| Exercise |
Repeat each record exactly, skipping the pictures.

| Extracted entries |
# # # # #
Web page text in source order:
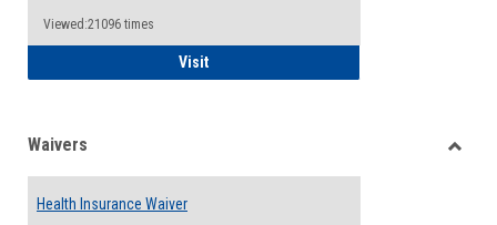
Viewed:21096 times
VisitFood Pantry & Resource Center Intake
Waivers
Health Insurance Waiver
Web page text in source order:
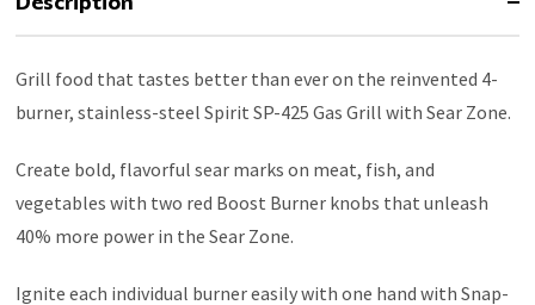
Grill food that tastes better than ever on the reinvented 4-
burner, stainless-steel Spirit SP-425 Gas Grill with Sear Zone.
Create bold, flavorful sear marks on meat, fish, and
vegetables with two red Boost Burner knobs that unleash
40% more power in the Sear Zone.
Ignite each individual burner easily with one hand with Snap-
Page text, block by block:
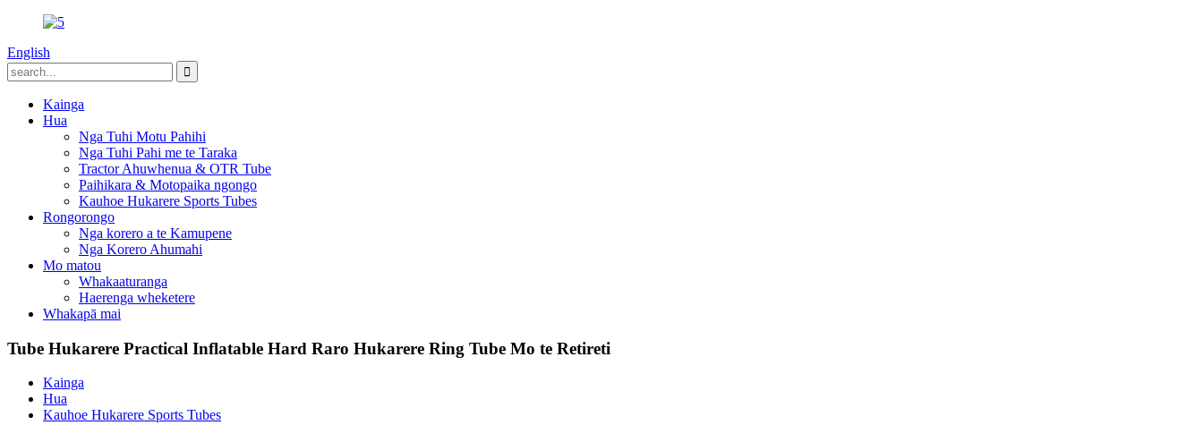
# # # # #
| Problem solution |
Web page text in source order:
Viewed:21096 times
VisitFood Pantry & Resource Center Intake
Waivers
Health Insurance Waiver
Web page text in source order:
Grill food that tastes better than ever on the reinvented 4-
burner, stainless-steel Spirit SP-425 Gas Grill with Sear Zone.
Create bold, flavorful sear marks on meat, fish, and
vegetables with two red Boost Burner knobs that unleash
40% more power in the Sear Zone.
Ignite each individual burner easily with one hand with Snap-
Page text, block by block:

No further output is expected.